For years, left-wing intellectuals have treated “intersectionality” as an inevitability. The social theory, which holds that all oppressed peoples must join together to overthrow their common oppressor, has been an essential strategy of the Left.

There is some truth to this theory. When the fortunes of the Left are rising, intersectionality seems like a juggernaut: identity groups get aggregated into the mass, internal conflicts are subordinated to the cause of liberation, and a policy of “no enemies to the left” shifts political life in favor of the radicals. But the aura of inevitability surrounding the intersectional coalition is an illusion; moments of crisis can bring suppressed contradictions to the surface and begin a process of fragmentation.

The recent Hamas terror campaign against Israel might become such a crisis. Following the attack, the foot soldiers of intersectionality—most notably, Black Lives Matter (BLM), the Democratic Socialists of America (DSA), and the academic “decolonization” movement—celebrated the militants who murdered civilians, raped women, and butchered babies. BLM’s Chicago chapter published a graphic lionizing the Hamas paraglider terrorists who killed innocents. The DSA blamed Israel for the terror attack against it, arguing that it was the “direct result of Israel’s apartheid regime.” Ivy League professors with expertise in “decolonization” called it a “stunning victory” and said that “Palestinians have every right to resist through armed struggle.”

For years, these academics and groups had been able to hide their ideological commitments and operate with an air of respectability. But after last week’s statements, they have encountered a well-deserved backlash. Jewish groups, including the generally left-wing Anti-Defamation League, have condemned BLM’s anti-Semitism. A Democratic congressman quit the DSA in protest. Major donors have rebuked Ivy League universities for failing to condemn Hamas forcefully. The Financial Times warned that the “left’s take on Hamas” could lead to a “Democratic party split.”

While the backlash against the radical Left’s support of terror is welcome, that support should not have come as a surprise. All of the groups have long promoted the violent “decolonization” of not just Israel but also the United States.

BLM has promoted this ideological line since its inception. In 2015, BLM co-founder Patrisse Cullors led a delegation to the Palestinian territories, so that the group’s activists could learn from the “Palestinian struggle.” She condemned Israel as an “apartheid state,” and the running theme of the trip was revolution, “from Ferguson to Palestine.” The same year, Cullors signed a statement drawing parallels between the Palestinian fight against Israel and the black one against America. During a speech at Harvard Law School, Cullors went further, telling the audience: “If we don’t step up boldly and courageously to end the imperialist project called Israel, we’re doomed.”

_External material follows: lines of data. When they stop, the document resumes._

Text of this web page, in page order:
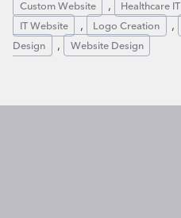
Custom Website , Healthcare IT
IT Website , Logo Creation ,
Design
, Website Design
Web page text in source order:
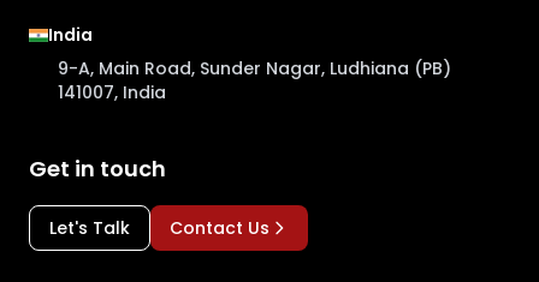
India
9-A, Main Road, Sunder Nagar, Ludhiana (PB)
141007, India
Get in touch
Let's Talk Contact Us
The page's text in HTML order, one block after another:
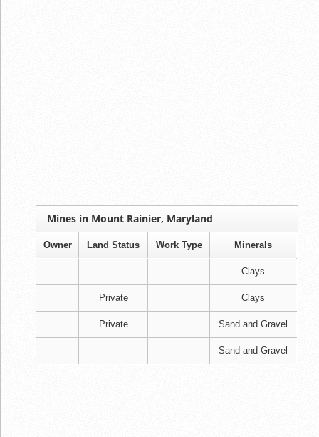
Mines in Mount Rainier, Maryland
Owner Land Status Work Type Minerals
Clays
Private Clays
Private Sand and Gravel
Sand and Gravel
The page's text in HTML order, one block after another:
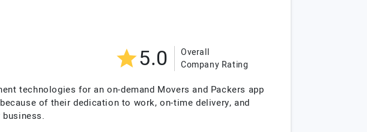
5.0
Overall
Company Rating
technologies for an on-demand Movers and Packers app
of their dedication to work, on-time delivery, and
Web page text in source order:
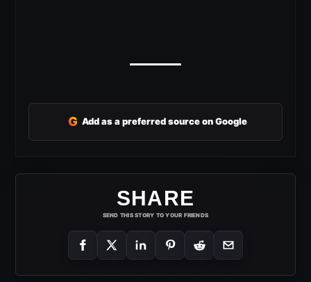
G Add as a preferred source on Google
SHARE
SEND THIS STORY TO YOUR FRIENDS
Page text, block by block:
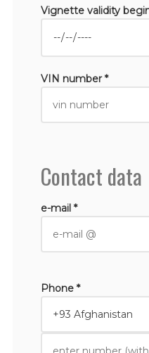
Vignette validity
VIN number *
Contact data
e-mail *
Phone *
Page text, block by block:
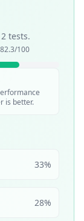
2 tests.
82.3/100
is better.
33%
28%
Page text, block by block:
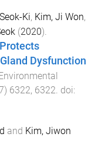
Ki, Kim, Ji Won,
(2020).
Dysfunction
) 6322, 6322. doi:
and Kim, Jiwon
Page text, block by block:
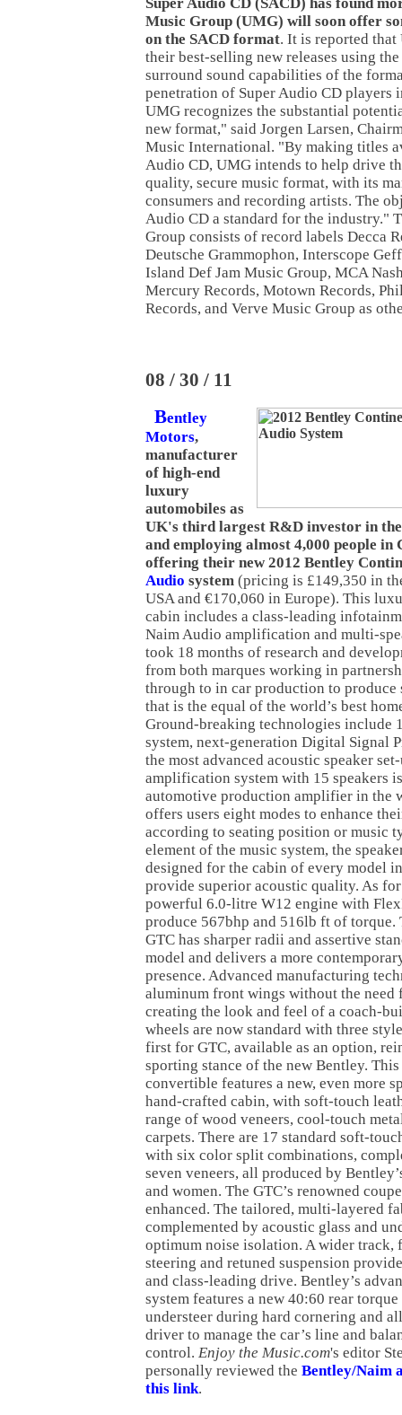
Music Group (UMG) will soon offer
on the SACD format. It is reported
their best-selling new releases using
surround sound capabilities of the
penetration of Super Audio CD players
UMG recognizes the substantial
new format," said Jorgen Larsen,
Music International. "By making titles
Audio CD, UMG intends to help drive
quality, secure music format, with its
consumers and recording artists. The
Audio CD a standard for the industry."
Group consists of record labels Decca
Deutsche Grammophon, Interscope
Island Def Jam Music Group, MCA
Mercury Records, Motown Records,
Records, and Verve Music Group as
08 / 30 / 11
Bentley
Motors,
manufacturer
of high-end
luxury
automobiles as
UK's third largest R&D investor in
and employing almost 4,000 people in
offering their new 2012 Bentley
Audio system (pricing is £149,350 in
USA and €170,060 in Europe). This
cabin includes a class-leading
Naim Audio amplification and multi-
took 18 months of research and
from both marques working in
through to in car production to produce
that is the equal of the world’s best
Ground-breaking technologies include
system, next-generation Digital Signal
the most advanced acoustic speaker
amplification system with 15 speakers
automotive production amplifier in the
offers users eight modes to enhance
according to seating position or music
element of the music system, the
designed for the cabin of every model
provide superior acoustic quality. As
powerful 6.0-litre W12 engine with
produce 567bhp and 516lb ft of torque.
GTC has sharper radii and assertive
model and delivers a more
presence. Advanced manufacturing
aluminum front wings without the need
creating the look and feel of a coach-
wheels are now standard with three
first for GTC, available as an option,
sporting stance of the new Bentley.
convertible features a new, even more
hand-crafted cabin, with soft-touch
range of wood veneers, cool-touch
carpets. There are 17 standard soft-
with six color split combinations,
seven veneers, all produced by
and women. The GTC’s renowned
enhanced. The tailored, multi-layered
complemented by acoustic glass and
optimum noise isolation. A wider track,
steering and retuned suspension
and class-leading drive. Bentley’s
system features a new 40:60 rear
understeer during hard cornering and
driver to manage the car’s line and
control. Enjoy the Music.com's editor
personally reviewed the Bentley/Naim
this link.

Likewise, the DSA has long made it clear that it backs the decolonization of Israel and the United States. The DSA’s Palestine Solidarity working group has repeatedly expressed its support for violent resistance against the Jewish state. “One cannot conflate the violence of colonized people trying to free themselves from the shackles of oppression and the violence of colonizers as they attempt to maintain a system of brutal and horrific domination. To do so is to side with the oppressor,” the group wrote last year. “Indigenous resistance in all forms are valid, whether it be non-violent protests or armed resistance,” it declared this summer. Domestically, the DSA published a statement in 2019 endorsing “full decolonization of all the occupied lands of the United States,” leading to “the liberation of all people from capitalism and imperialism.”

Following the carnage in Gaza, both BLM and the DSA confirmed their support for violence. The BLM Grassroots organization declared that the Hamas terror campaign “must not be condemned, but understood as a desperate act of self-defense.” The DSA’s San Francisco chapter reiterated its commitment to violent decolonization, writing in an official statement: “Violent oppression inevitably produces resistance. Socialists support the Palestinian people’s, and all people’s, right to resist and fight for their own liberation. . . . We call on all those who share our vision of global working-class emancipation to join the fight to end the occupation and decolonize Palestine—from the river to the sea.”

The extremism of these movements provides an opportunity to drive a wedge between the establishment Left and such radical factions. As the public begins to connect the dots between Hamas, BLM, the DSA, and academic “decolonization,” responsible political leaders will be forced to accept that recent events in Israel are not simply a matter of foreign affairs but have deep domestic ramifications. The radicals will no longer be able to play the game of double-entendre. When they chant for revolutionary struggle “from Ferguson to Palestine,” they are not speaking metaphorically. When they call for an “American Intifada,” they do not mean peaceful democratic resistance. They mean violence—a truth that can no longer be denied.